What is mild COVID-19 anyway?

What is mild COVID-19 anyway?
CHEK
Public health officials have repeatedly stressed that Omicron is milder than previous COVID-19 variants of late. So what exactly is mild COVID? (Photo credit: Andrea Piacquadio/Pexels)

In the days and weeks since Omicron was identified, British Columbia’s top doctor and other public health experts have stated repeatedly that this variant is milder than previous strains.

“We know now with this strain that even if you are fully vaccinated, you can get infected but it is a milder illness for most of those people,” said Dr.

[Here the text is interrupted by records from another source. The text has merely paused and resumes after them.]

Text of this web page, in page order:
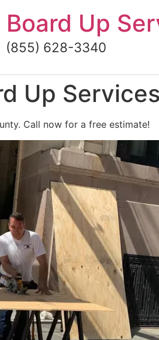
Up
(855) 628-3340
Up
Call now for a free estimate!
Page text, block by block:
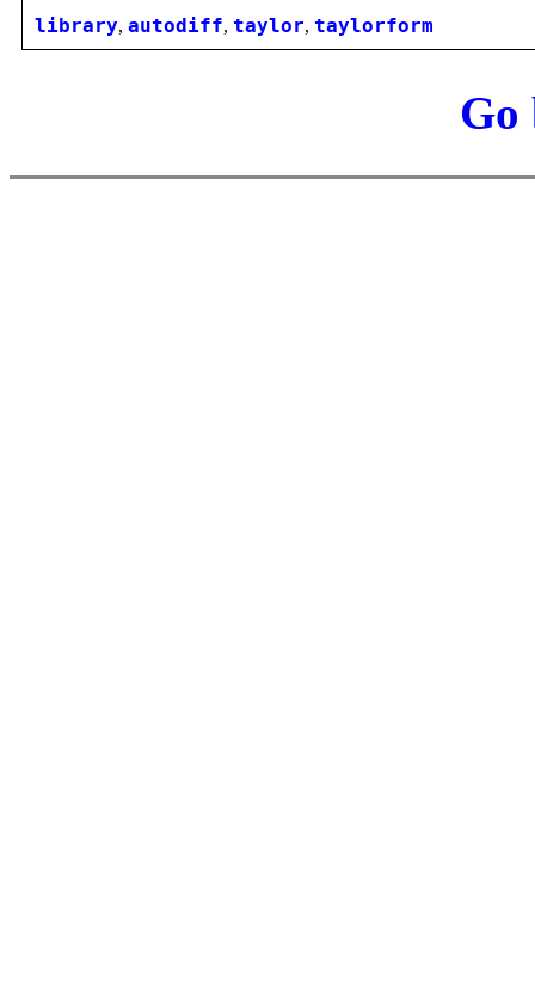
library, autodiff, taylor, taylorform
Go
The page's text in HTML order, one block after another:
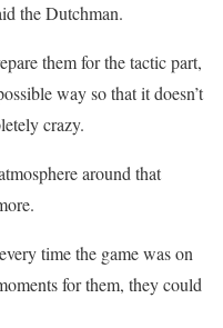
the Dutchman.
them for the tactic part,
way so that it doesn’t
crazy.
around that
time the game was on
for them, they could
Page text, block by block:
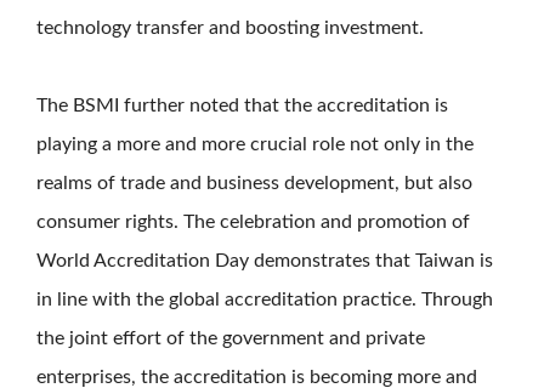
technology transfer and boosting investment.
The BSMI further noted that the accreditation is
playing a more and more crucial role not only in the
realms of trade and business development, but also
consumer rights. The celebration and promotion of
World Accreditation Day demonstrates that Taiwan is
in line with the global accreditation practice. Through
the joint effort of the government and private
enterprises, the accreditation is becoming more and
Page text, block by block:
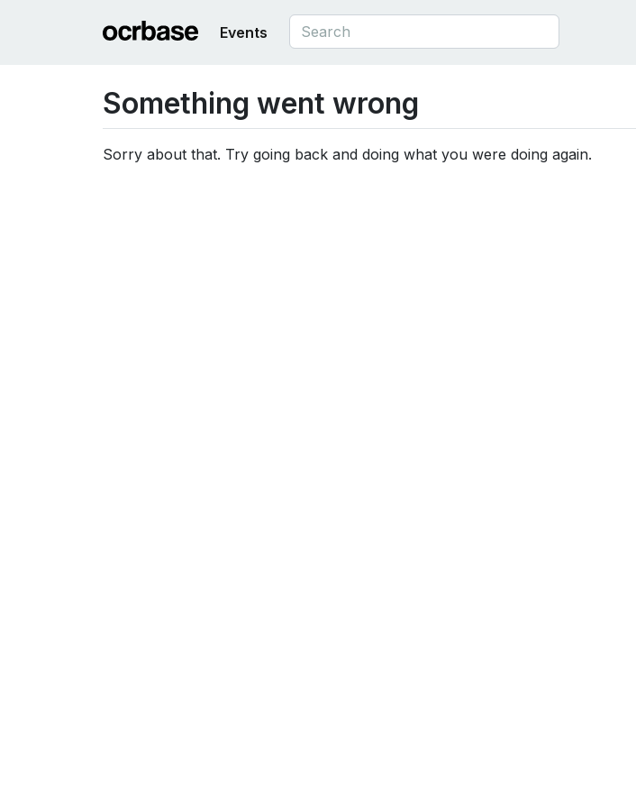
Events
Something went wrong
Sorry about that. Try going back and doing what you were doing again.
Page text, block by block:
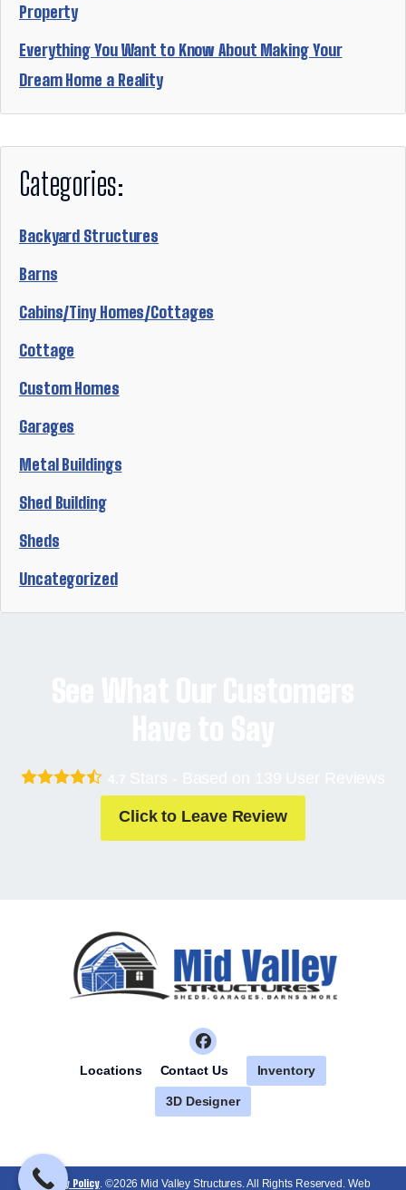
Property
Everything You Want to Know About Making Your
Dream Home a Reality
Categories:
Backyard Structures
Barns
Cabins/Tiny Homes/Cottages
Cottage
Custom Homes
Garages
Metal Buildings
Shed Building
Sheds
Uncategorized
Click to Leave Review
Locations Contact Us Inventory
3D Designer
Privacy Policy. ©2026 Mid Valley Structures. All Rights Reserved. Web
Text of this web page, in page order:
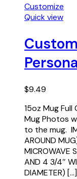
Customize
Quick view
$9.49
15oz Mug
Mug Photos
to the mug.
AROUND
MICROWAVE
AND 4 3/4″
DIAMETER) […]
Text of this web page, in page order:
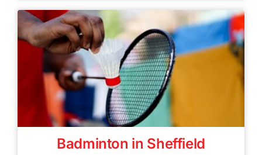
Badminton in Sheffield
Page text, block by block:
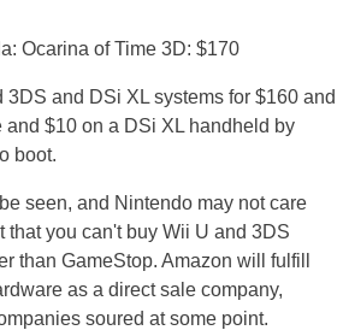
Ocarina of Time 3D: $170
and DSi XL systems for $160 and
$10 on a DSi XL handheld by
boot.
seen, and Nintendo may not care
that you can't buy Wii U and 3DS
than GameStop. Amazon will fulfill
as a direct sale company,
soured at some point.
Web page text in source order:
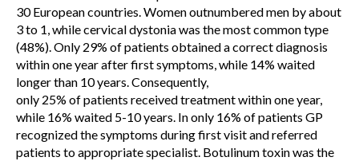
30 European countries. Women outnumbered men by about
3 to 1, while cervical dystonia was the most common type
(48%). Only 29% of patients obtained a correct diagnosis
within one year after first symptoms, while 14% waited
longer than 10 years. Consequently,
only 25% of patients received treatment within one year,
while 16% waited 5-10 years. In only 16% of patients GP
recognized the symptoms during first visit and referred
patients to appropriate specialist. Botulinum toxin was the
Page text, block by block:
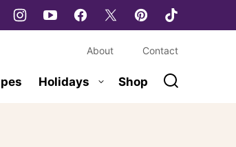
Holidays Shop
About Contact
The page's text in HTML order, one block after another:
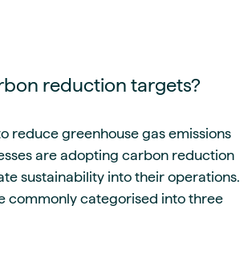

Bonnie Henry, the provincial health officer, during a press conference on Dec. 17.

The term mild or milder has been used frequently by public health experts, medical doctors in the media and in general communication when referring to the new variant, without much explanation about what that actually means.

So what exactly is mild COVID anyway?

When asked what Dr. Bonnie Henry’s definition of mild COVID was, a spokesperson for the Ministry of Health referred CHEK News to the BCCDC’s page on COVID-19 symptoms — a page that does not specifically lay out what mild COVID is.

However, Dr. Panagis Galiatsatos, an assistant professor at the Johns Hopkins School of Medicine, said the definition of mild COVID-19 from a medical perspective is fairly straightforward.

“Mild from a medical standpoint, it just means you weren’t hospitalized. It does not mean this virus won’t keep you bed-bound for days,” he told CHEK News. “So, mild from a medical standpoint means whether we have to send you to the hospital or not.”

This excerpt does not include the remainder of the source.